Standardising biological metadata
Though metadata has been acknowledged as a key component of research infrastructure design, there is still no universal standard for reporting and sharing metadata. Instead, there have been numerous initiatives for the development of hundreds of metadata standards with diverse characteristics.
However, there has been a conceptual consensus on the three types of metadata standards – descriptive, administrative, and structural. There is also general agreement that metadata is key to supporting FAIR principles in order to overcome obstacles to data discovery and reuse for both humans and machines.
As a result, there has been some change in the profile of public data with many repositories showing some degrees of “FAIRness” and several new projects emerging with FAIR as a central objective. In addition, many scientific journals are now urging researchers to make data shareable and public even as they endorse public data repositories that implement FAIR principles.
Notwithstanding that, much of the data in public repositories is far from being perfectly FAIR. One limited study of engineered nanomaterial databases found that even though a majority met FAIR criteria, one of the potential areas of improvement was the use of standard schema for metadata. Another study to evaluate the completeness of metadata, referenced to nine clinical phenotypes, in public omics data reported a large variability in both the number and consistency of reported clinical phenotypes.
Even coordinated efforts, like MIAME, designed to encourage metadata sharing have had a limited impact given the fact that they define the content but not the format for this information.
The creation of a unified framework for metadata continues to be a significant challenge with the public data landscape still characterized by diverse databases and standards that still require users to devise and manage compatibility. It is therefore going to require a monumental and orchestrated effort to ensure data and metadata quality adherence across the universe of public data repositories.

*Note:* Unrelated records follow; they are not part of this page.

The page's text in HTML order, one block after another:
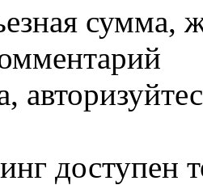
сумма,
доступен
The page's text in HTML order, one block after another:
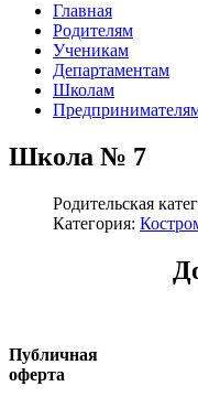
Главная
Родителям
Ученикам
Департаментам
Школам
Школа № 7
Родительская
Категория:
Публичная
оферта
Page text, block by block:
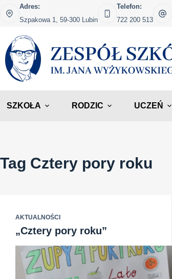
Przejdź
do
Adres:
Szpakowa 1, 59-300 Lubin
Telefon:
722 200 513
SZKOŁA RODZIC UCZEŃ
Tag Cztery pory roku
AKTUALNOŚCI
„Cztery pory roku”
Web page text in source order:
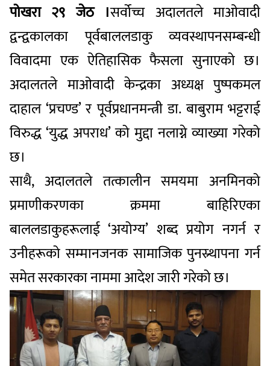
पोखरा २९ जेठ ।सर्वोच्च अदालतले माओवादी
द्वन्द्वकालका पूर्वबाललडाकु व्यवस्थापनसम्बन्धी
विवादमा एक ऐतिहासिक फैसला सुनाएको छ।
अदालतले माओवादी केन्द्रका अध्यक्ष पुष्पकमल
दाहाल ‘प्रचण्ड’ र पूर्वप्रधानमन्त्री डा. बाबुराम भट्टराई
विरुद्ध ‘युद्ध अपराध’ को मुद्दा नलाग्ने व्याख्या गरेको
छ।
​साथै, अदालतले तत्कालीन समयमा अनमिनको
प्रमाणीकरणका क्रममा बाहिरिएका
बाललडाकुहरूलाई ‘अयोग्य’ शब्द प्रयोग नगर्न र
उनीहरूको सम्मानजनक सामाजिक पुनस्र्थापना गर्न
समेत सरकारका नाममा आदेश जारी गरेको छ।
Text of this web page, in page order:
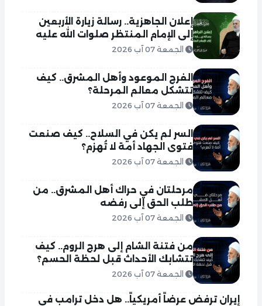
إعلان الجاهزية.. رسالة زيارة الأربعين
إلى الإمام المنتظر صلوات الله عليه
الجمعة 07 آب 2026
الفرج الموعود وأهل المشرق.. كيف
تتشكل معالم المرحلة؟
الجمعة 07 آب 2026
السر لم يكن في السلاح.. كيف صنعت
فتوى الجهاد أمة لا تُهزم؟
الجمعة 07 آب 2026
مرحلتان في حراك أهل المشرق.. من
طلب الحق إلى رفضه
الجمعة 07 آب 2026
من فتنة الشام إلى هرج الروم.. كيف
تتشابك الأحداث قبل لحظة الحسم؟
الجمعة 07 آب 2026
إيران ترفض عرضاً أمريكياً.. هل دخل ترامب في
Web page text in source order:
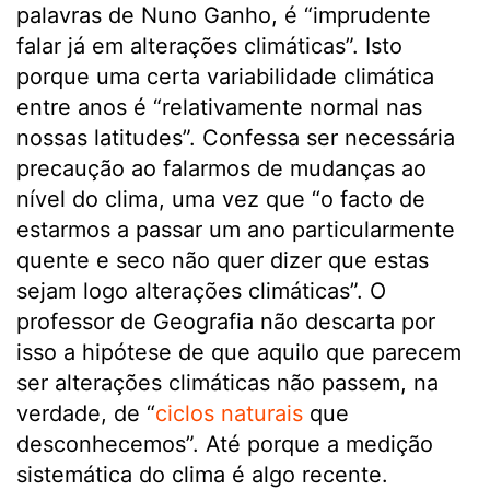
palavras de Nuno Ganho, é “imprudente
falar já em alterações climáticas”. Isto
porque uma certa variabilidade climática
entre anos é “relativamente normal nas
nossas latitudes”. Confessa ser necessária
precaução ao falarmos de mudanças ao
nível do clima, uma vez que “o facto de
estarmos a passar um ano particularmente
quente e seco não quer dizer que estas
sejam logo alterações climáticas”. O
professor de Geografia não descarta por
isso a hipótese de que aquilo que parecem
ser alterações climáticas não passem, na
verdade, de “ciclos naturais que
desconhecemos”. Até porque a medição
sistemática do clima é algo recente.
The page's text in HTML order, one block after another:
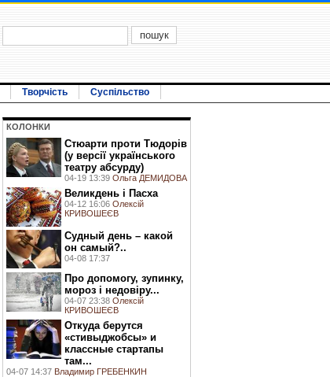
Творчість Суспільство
КОЛОНКИ
Стюарти проти Тюдорів
(у версії українського
театру абсурду)
04-19 13:39 Ольга ДЕМИДОВА
Великдень і Пасха
04-12 16:06 Олексій
КРИВОШЕЄВ
Судный день – какой
он самый?..
04-08 17:37
Про допомогу, зупинку,
мороз і недовіру...
04-07 23:38 Олексій
КРИВОШЕЄВ
Откуда берутся
«стивыджобсы» и
классные стартапы
там...
04-07 14:37 Владимир ГРЕБЕНКИН
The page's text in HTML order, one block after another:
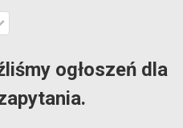
ogłoszeń dla
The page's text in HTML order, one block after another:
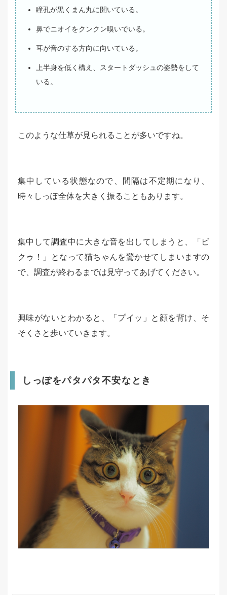
瞳孔が黒くまん丸に開いている。
鼻でニオイをクンクン嗅いでいる。
耳が音のする方向に向いている。
上半身を低く構え、スタートダッシュの姿勢をして
いる。
このような仕草が見られることが多いですね。
集中している状態なので、間隔は不定期になり、
時々しっぽ全体を大きく振ることもあります。
集中して調査中に大きな音を出してしまうと、「ビ
クゥ！」となって猫ちゃんを驚かせてしまいますの
で、調査が終わるまでは見守ってあげてください。
興味がないとわかると、「プイッ」と顔を背け、そ
そくさと歩いていきます。
しっぽをパタパタ不安なとき

The primary reason for this is that genomic data organization is essentially a fraught endeavour. For instance, files come in multiple formats with widely different semantics to fit neatly into a predefined universal framework. More importantly, there is no commonly accepted standard for a general yet basic data unit that can represent the heterogeneous and multi-dimensional data assets that are central to biological research.
HYFTs™ – the atomic units of biological data
At BioStrand, we applied advanced NLP techniques to protein and DNA sequences to transcribe the universal language of all omics data. In doing so, we were able to decode the atomic units of information, called HYFTs™, that are the building blocks of biological information.
With HYFTs™, all biological data, irrespective of species, structure, or function, can be tokenised to a common omics data language. In addition, these atomic data units are also extremely efficient carriers of biological information. Each HYFT™ pattern represents a unique signature sequence in DNA, RNA, and AA and integrates data and metadata across all omics layers.
The transversal language of HYFTs™ enables the unification, standardisation, and normalisation of all data, across species and domains, to create a single source of truth. The default integration of omics layers and associated metadata combined with the BioStrand platform’s hyper-scalable technology and unified analytical framework enables truly integrated multi-omics research.
Standardised metadata is the key to the usability and reproducibility of public data. With BioStrand, all public data is usable, and all biological research is reproducible.